只缘身在此山中
在重庆培训一周,对山城有了一点肤浅的认识。得空大伙儿相约去武隆游览天生三桥。坐到车上,才知道武陵离重庆城大约有三个小时的车程。汽车基本是在山林间穿梭的,有时环山盘旋而上,有时从山中穿过,时不时还可以看到一两座房屋依山而建,仿佛是从山间长出的竹笋一样自然、挺拔。看着陡峭的山崖,傍山的建筑,穿山而过的高速公路,让你在惊叹大自然的鬼斧神工之余,不得不佩服人类的智慧与精神,这路、这桥、这房不知道凝结了多少代人的心血与智慧!
汽车在高速公路上奔驰,间或闪过一两个山民,或在田间劳作,或在山间砍伐,或在门前洗晒,一样的从容,一样的悠然,怎么也使你想象不到这里曾经经历几多的兵家纷争,殊死争斗。

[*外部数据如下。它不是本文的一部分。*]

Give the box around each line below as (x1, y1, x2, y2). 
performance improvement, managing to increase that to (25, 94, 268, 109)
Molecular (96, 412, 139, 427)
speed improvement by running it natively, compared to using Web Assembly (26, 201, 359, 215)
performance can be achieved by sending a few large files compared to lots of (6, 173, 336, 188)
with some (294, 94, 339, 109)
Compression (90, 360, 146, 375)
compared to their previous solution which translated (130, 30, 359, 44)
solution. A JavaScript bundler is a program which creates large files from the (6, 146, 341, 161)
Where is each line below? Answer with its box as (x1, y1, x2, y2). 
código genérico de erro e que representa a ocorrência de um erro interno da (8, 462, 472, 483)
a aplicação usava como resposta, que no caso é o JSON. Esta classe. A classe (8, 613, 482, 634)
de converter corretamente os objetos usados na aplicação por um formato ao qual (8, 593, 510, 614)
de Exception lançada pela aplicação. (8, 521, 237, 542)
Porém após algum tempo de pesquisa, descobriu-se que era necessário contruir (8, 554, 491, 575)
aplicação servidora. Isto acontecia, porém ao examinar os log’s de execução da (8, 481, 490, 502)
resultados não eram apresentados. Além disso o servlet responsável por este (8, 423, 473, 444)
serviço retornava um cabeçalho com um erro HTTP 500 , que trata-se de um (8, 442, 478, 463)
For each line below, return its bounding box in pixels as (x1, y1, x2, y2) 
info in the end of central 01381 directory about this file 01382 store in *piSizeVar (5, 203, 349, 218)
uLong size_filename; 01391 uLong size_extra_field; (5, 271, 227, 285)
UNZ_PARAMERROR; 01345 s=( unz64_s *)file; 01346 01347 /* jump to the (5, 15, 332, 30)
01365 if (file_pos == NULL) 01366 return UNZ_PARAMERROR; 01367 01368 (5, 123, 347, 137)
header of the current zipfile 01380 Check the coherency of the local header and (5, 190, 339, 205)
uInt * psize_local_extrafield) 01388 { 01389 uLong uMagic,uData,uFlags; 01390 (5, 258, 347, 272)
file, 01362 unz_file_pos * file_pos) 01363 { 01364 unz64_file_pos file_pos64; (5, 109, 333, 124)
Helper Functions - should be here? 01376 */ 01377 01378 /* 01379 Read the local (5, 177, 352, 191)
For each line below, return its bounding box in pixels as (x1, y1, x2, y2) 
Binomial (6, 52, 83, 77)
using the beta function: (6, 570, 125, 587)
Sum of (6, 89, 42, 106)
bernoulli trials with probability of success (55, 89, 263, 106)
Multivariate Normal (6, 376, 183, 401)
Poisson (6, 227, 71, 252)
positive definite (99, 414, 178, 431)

同行中不知哪一位挑起了话题,“生活在这样的深山老林里,他们的生活多么枯燥,为什么他们不搬到镇里或城里生活呢?”大家纷纷议论起来,有的说山里空气好,有的说山里人保守落后,有的说他们缺乏到城里生活的技能,有的说他们就是喜欢山里呗!听着听着,我不禁陷入了沉思:我们都是山外人,生活的背景完全不同,怎么能妄加猜测呢?正如惠子与庄子的对答,“子非鱼,安知鱼之乐?”“子非我,安知我不知鱼之乐?”

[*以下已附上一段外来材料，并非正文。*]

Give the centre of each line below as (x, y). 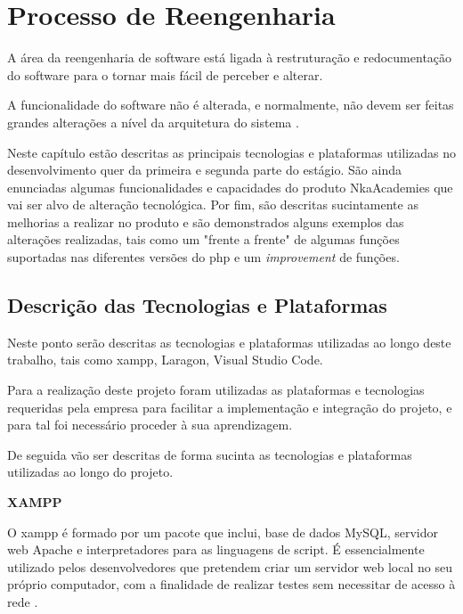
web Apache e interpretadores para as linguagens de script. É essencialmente (216, 549)
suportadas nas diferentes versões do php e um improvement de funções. (203, 257)
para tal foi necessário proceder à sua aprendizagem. (150, 425)
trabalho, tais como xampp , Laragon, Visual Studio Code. (165, 360)
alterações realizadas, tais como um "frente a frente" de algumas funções (203, 239)
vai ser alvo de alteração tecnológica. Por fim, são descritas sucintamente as (213, 205)
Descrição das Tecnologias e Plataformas (197, 305)
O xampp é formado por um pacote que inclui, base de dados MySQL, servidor (223, 532)
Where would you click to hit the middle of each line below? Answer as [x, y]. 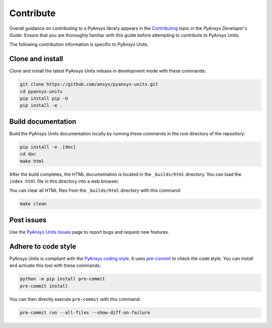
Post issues [28, 220]
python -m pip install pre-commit [62, 279]
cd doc [28, 154]
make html [32, 161]
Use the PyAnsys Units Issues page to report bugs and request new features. [89, 232]
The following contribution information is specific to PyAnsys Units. [79, 44]
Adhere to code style [43, 247]
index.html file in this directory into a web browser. [64, 181]
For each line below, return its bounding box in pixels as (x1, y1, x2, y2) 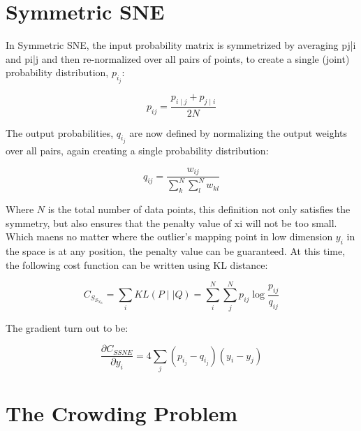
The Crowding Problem (6, 399, 238, 428)
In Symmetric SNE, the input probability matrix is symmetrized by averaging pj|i (6, 38, 356, 52)
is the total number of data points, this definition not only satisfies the (47, 202, 351, 217)
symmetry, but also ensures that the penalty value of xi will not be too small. (6, 215, 337, 230)
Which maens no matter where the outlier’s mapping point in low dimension (6, 229, 333, 244)
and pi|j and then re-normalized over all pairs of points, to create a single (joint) (6, 51, 350, 66)
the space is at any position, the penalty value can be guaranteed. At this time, (6, 244, 346, 258)
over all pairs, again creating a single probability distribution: (6, 143, 269, 158)
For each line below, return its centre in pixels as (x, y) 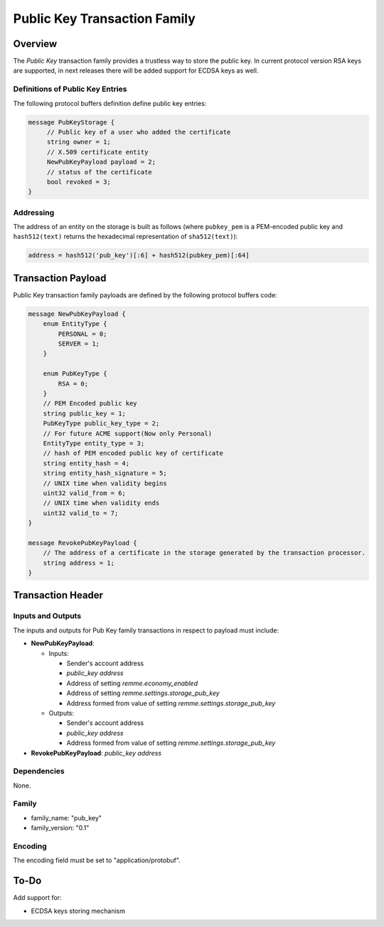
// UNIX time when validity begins (105, 483)
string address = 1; (79, 563)
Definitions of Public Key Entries (70, 89)
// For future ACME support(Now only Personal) (128, 433)
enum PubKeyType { (75, 374)
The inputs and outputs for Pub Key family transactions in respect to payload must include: (146, 630)
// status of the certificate (99, 172)
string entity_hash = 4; (86, 463)

我想: 也许山里人生活已经同“自然”相融合,所以他们很从容地在那里尽其性命之理,与其他无生命物质一样,唯在日月升降寒暑交替中放射、分解。而且在这种过程中,只有他们真正认识到人是如何渺小的东西,这些山里人比起世界上高明的哲人,任何朝代的隐士也似乎还更明白得多些。这些山民不辜负自然,与自然妥协,对历史毫无负担,活在这无人知道的地方,悠然自得。

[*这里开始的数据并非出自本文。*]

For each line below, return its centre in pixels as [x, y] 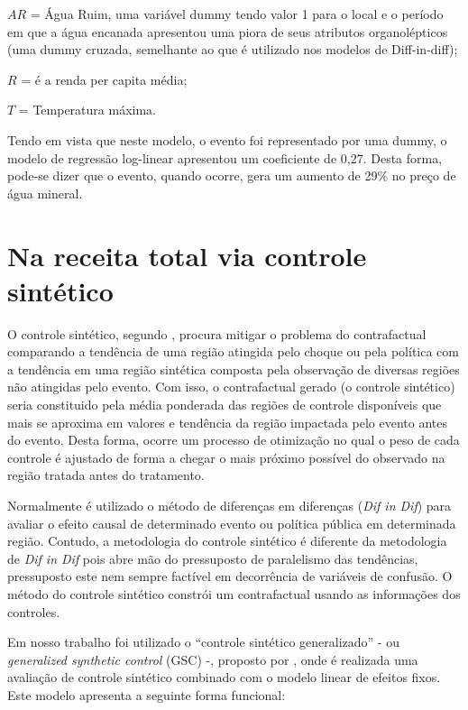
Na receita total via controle [187, 255]
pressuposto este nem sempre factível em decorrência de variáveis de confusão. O [230, 576]
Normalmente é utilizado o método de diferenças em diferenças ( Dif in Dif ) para [229, 505]
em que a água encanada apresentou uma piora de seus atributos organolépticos [228, 31]
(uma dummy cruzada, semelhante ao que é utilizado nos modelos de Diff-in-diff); [233, 49]
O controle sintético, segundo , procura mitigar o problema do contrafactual [217, 333]
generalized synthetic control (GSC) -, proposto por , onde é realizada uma [213, 659]
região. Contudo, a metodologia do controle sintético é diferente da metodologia [227, 541]

而另外一些山外人,与自然毫不妥协,根据自己的意愿,想出种种方法来支配自然,改造自然,违反自然的习惯,同样也那么尽寒暑交替,看日月升降。然而后者却在慢慢改变历史,创造历史,一份新的日月,行将消灭旧的一切。为此而感到踌躇满志,志满意得,因为改造自然的同时,也改造了自己,他们终于过上了优越的生活。开着越来越快的车子,奔驰在越来越宽阔、平坦的路上,住在越来越高的楼上,享受着空调的四季如春,净水器、空气净化器的层层过滤,品尝着价格昂贵的绿色食品,为健康,在封闭的健身房挥汗如雨。殊不知,此种所谓高品质的生活,或许要奋斗大半辈子才可能享受得到。但这些在山中都是免费的——青山绿水常在,明月清风常有,绿树红花长存。
两类不同的人,经过不同的路径,是不是殊途同归?所以,世间万物,存在即是合理。我们又何必以救世主的姿态去唤起山里人对“明天”的惶恐,强求他们放弃过去对自然和平的态度活下去?不论哪一种人,都可以在世界上占据一片土地,按照自己的方式活得更愉快更长久一些。
回城时,日头落尽云影无光,两岸的青山渐渐消失在温柔的暮色里。偶尔路过一个小镇,几户人家,从容的身影,拉长的语调,综合在一起给人一种悠然不尽的感觉。